◆ WHAT TO DO: Exact repetition, please: start with the line where "Accounts of the" appears and stop after the final line of the records.

◆ GIVEN ENTRIES:
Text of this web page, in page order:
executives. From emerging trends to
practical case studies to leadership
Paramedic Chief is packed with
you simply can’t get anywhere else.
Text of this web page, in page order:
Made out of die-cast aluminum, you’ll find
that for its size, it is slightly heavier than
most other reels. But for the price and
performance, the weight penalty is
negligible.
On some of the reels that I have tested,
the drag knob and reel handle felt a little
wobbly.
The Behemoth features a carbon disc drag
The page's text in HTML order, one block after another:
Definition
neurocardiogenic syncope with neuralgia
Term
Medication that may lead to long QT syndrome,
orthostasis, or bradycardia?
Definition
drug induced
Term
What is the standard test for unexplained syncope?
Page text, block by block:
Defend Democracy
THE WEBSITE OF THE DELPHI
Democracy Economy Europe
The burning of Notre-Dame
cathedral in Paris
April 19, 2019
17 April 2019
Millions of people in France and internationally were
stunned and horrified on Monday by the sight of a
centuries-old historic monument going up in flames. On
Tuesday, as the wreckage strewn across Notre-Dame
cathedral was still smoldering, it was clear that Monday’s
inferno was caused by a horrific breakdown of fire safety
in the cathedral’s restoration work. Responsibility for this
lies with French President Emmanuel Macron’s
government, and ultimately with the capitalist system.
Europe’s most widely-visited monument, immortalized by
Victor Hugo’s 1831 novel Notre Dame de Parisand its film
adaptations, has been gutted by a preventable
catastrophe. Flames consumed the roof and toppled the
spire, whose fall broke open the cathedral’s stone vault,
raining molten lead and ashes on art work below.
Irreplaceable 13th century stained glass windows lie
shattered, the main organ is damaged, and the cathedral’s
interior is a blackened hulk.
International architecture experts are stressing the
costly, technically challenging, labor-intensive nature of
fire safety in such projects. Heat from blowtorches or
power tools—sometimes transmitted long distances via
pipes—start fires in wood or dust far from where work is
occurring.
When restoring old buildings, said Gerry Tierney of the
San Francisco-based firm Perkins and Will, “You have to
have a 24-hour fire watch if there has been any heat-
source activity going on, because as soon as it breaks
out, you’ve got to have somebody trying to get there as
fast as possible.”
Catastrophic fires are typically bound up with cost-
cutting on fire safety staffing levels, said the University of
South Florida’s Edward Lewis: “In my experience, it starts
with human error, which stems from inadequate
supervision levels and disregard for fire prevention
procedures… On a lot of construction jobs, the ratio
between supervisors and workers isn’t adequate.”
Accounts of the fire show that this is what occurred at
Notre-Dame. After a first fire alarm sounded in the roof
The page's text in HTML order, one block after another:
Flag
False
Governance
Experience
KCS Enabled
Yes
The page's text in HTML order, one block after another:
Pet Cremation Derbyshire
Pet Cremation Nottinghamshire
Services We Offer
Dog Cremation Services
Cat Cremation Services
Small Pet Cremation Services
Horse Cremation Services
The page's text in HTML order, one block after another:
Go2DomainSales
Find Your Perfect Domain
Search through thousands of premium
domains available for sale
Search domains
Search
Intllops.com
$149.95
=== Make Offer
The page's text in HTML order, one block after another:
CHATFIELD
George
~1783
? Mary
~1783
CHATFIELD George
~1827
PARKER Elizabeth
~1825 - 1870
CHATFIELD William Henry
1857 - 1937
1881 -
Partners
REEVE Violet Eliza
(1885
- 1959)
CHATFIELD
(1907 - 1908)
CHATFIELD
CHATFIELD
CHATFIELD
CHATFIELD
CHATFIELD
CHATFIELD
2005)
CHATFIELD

◆ PROBLEM SOLUTION:
Accounts of the fire show that this is what occurred at
Notre-Dame. After a first fire alarm sounded in the roof
The page's text in HTML order, one block after another:
Flag
False
Governance
Experience
KCS Enabled
Yes
The page's text in HTML order, one block after another:
Pet Cremation Derbyshire
Pet Cremation Nottinghamshire
Services We Offer
Dog Cremation Services
Cat Cremation Services
Small Pet Cremation Services
Horse Cremation Services
The page's text in HTML order, one block after another:
Go2DomainSales
Find Your Perfect Domain
Search through thousands of premium
domains available for sale
Search domains
Search
Intllops.com
$149.95
=== Make Offer
The page's text in HTML order, one block after another:
CHATFIELD
George
~1783
? Mary
~1783
CHATFIELD George
~1827
PARKER Elizabeth
~1825 - 1870
CHATFIELD William Henry
1857 - 1937
1881 -
Partners
REEVE Violet Eliza
(1885
- 1959)
CHATFIELD
(1907 - 1908)
CHATFIELD
CHATFIELD
CHATFIELD
CHATFIELD
CHATFIELD
CHATFIELD
2005)
CHATFIELD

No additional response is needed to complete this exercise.